For more tips, visit The Windows Club’s overview of DNS Leaks.
What About Money Trails?
Do you pay for your VPN with a credit card, or with cryptos like Etherium and Bitcoin? If you used your credit card to pay for the VPN, someone may be able to see that you are subscribing to a VPN, but they still won’t be able to see your content. Your credit card company has different policies than your VPN will about data they are willing to sell or turn over to government agencies. If you want to be extra careful, you can use an encrypted payment method like Bitcoin to create yet another layer of security.
Are You Raising Any Legal Red Flags?
Government intelligence agencies like the NSA or (international equivalents) have all kinds of shell companies and fake Tor browser nodes and other methods to crack down on movie and music pirating, illegal pornography, terrorism, narcotics trafficking and other “dark web” activities.

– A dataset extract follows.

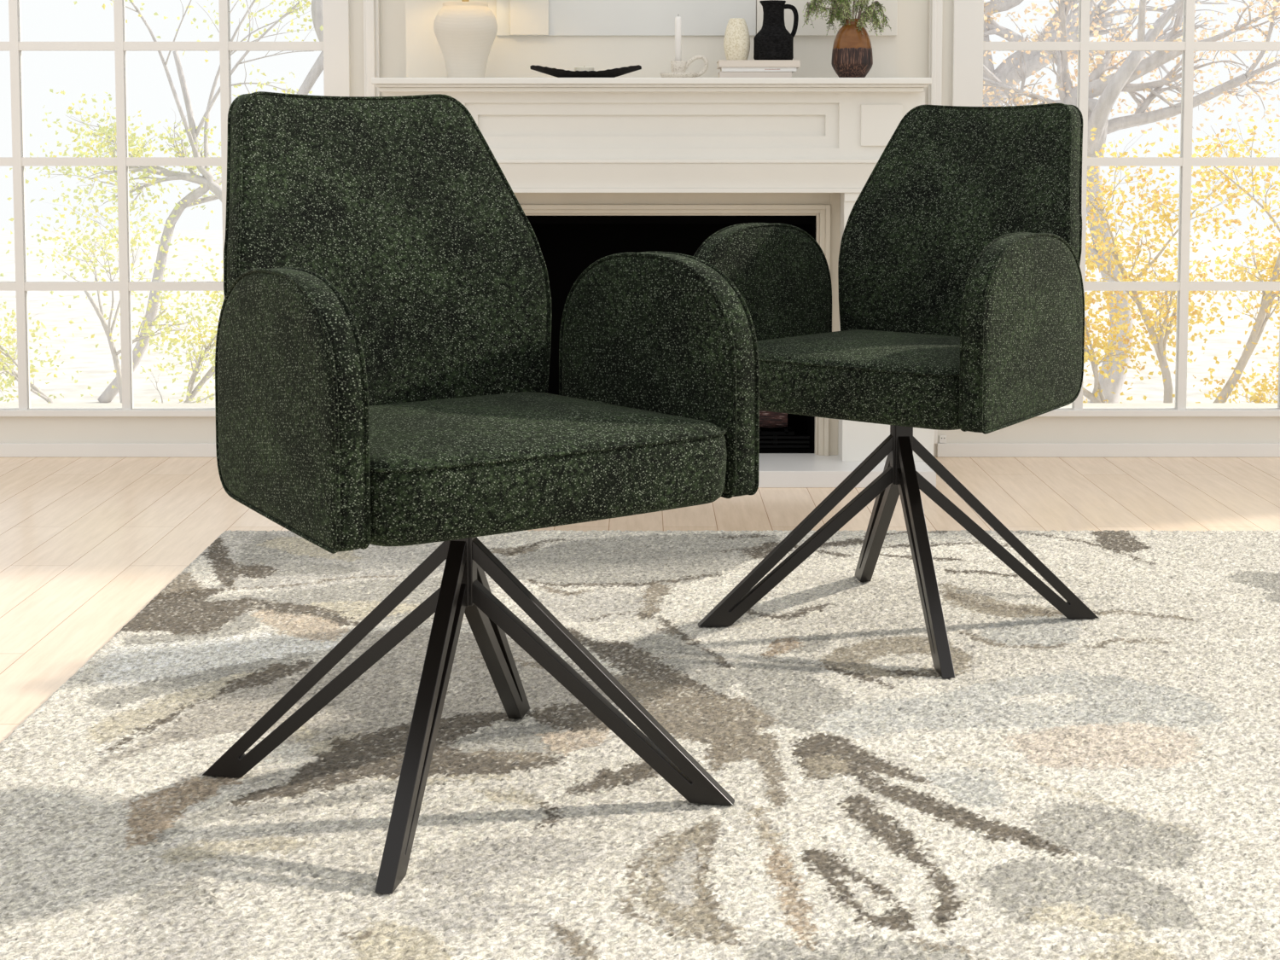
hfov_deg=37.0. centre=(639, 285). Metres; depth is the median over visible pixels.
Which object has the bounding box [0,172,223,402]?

If you frequently visit or download materials from questionable sites, you are more likely to raise red flags with government agencies, or you might violate the terms a VPN who agrees not to log your data except in cases of severe crimes being committed.
Think of it like therapist-patient confidentiality. Your VPN respects your privacy, but some might be obligated by national laws to intervene if an authority figure thinks you’re causing serious criminal harm to others.

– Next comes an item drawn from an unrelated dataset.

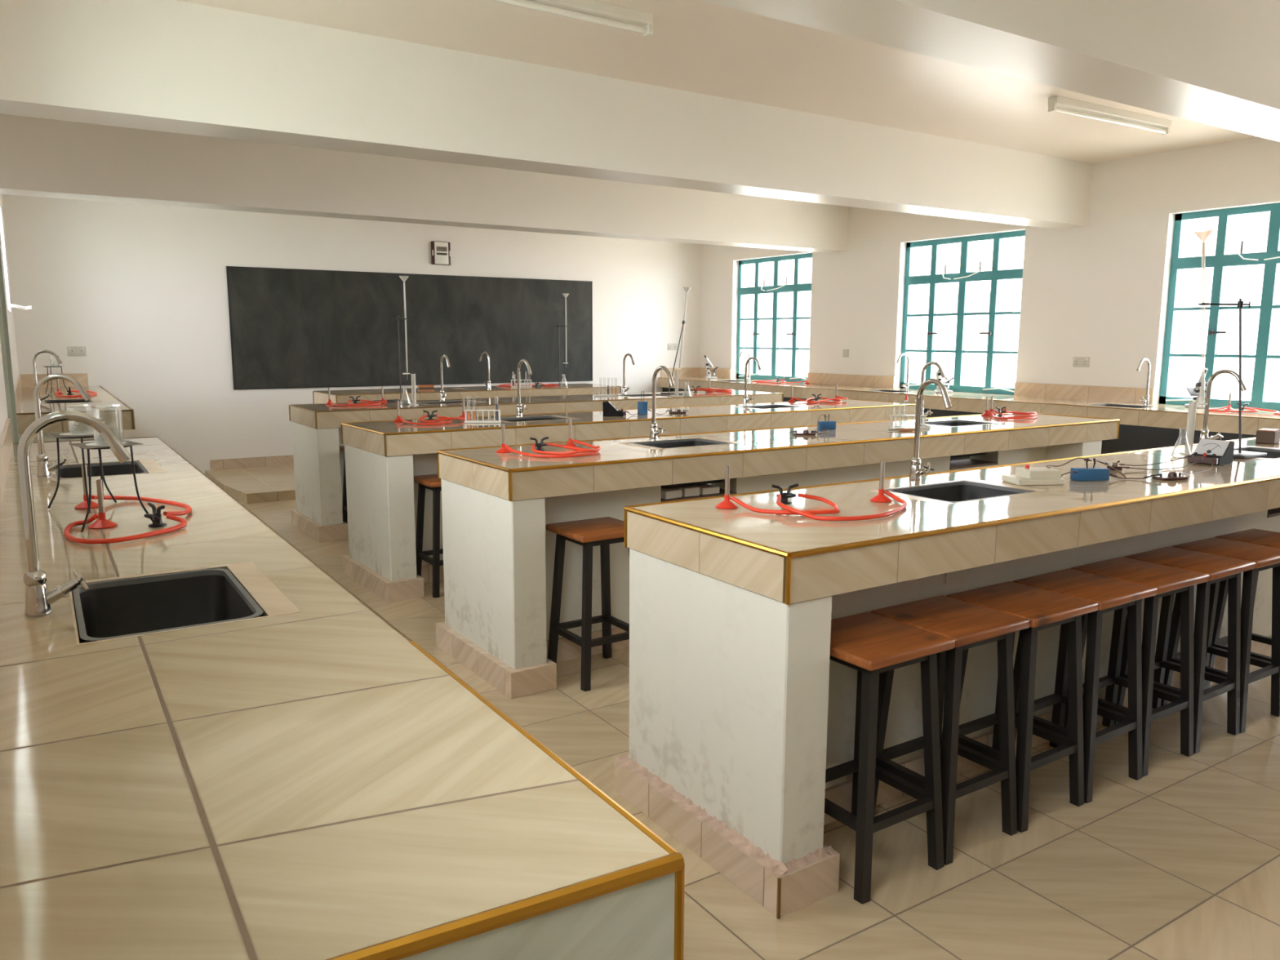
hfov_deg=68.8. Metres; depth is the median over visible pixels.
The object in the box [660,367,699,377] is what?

Are there any other ways my VPN activity could be traced?
Outside of a DNS leak or the actions of an untrustworthy VPN, you shouldn’t have to worry about your activity leaking. Sophisticated hackers COULD use phishing tactics to get you to install some advanced malware or trojan on your computer, especially if you don’t use strong antivirus software, and if you don’t have a VPN at the time of the hack. But unless you’re a completely careless AND are some kind of high-value target, it’s not usually worth a hacker’s time anyway.
Are VPNs Bulletproof?
VPN services are an amazing tool that is finally beginning to receive the credit and recognition they deserve in protecting our personal data. That said, while VPNs are important and useful, the reality is that there is no perfectly impervious armor when it comes to online security.
If a hacker or government agent is determined to somehow expose or dox you, it can be done with enough effort and skill.
But the question is, how likely is that? For most people— not very. Furthermore, how likely is it to happen when using a VPN? Substantially less likely than if you aren’t using one. Play it safe and use a reputable VPN provider.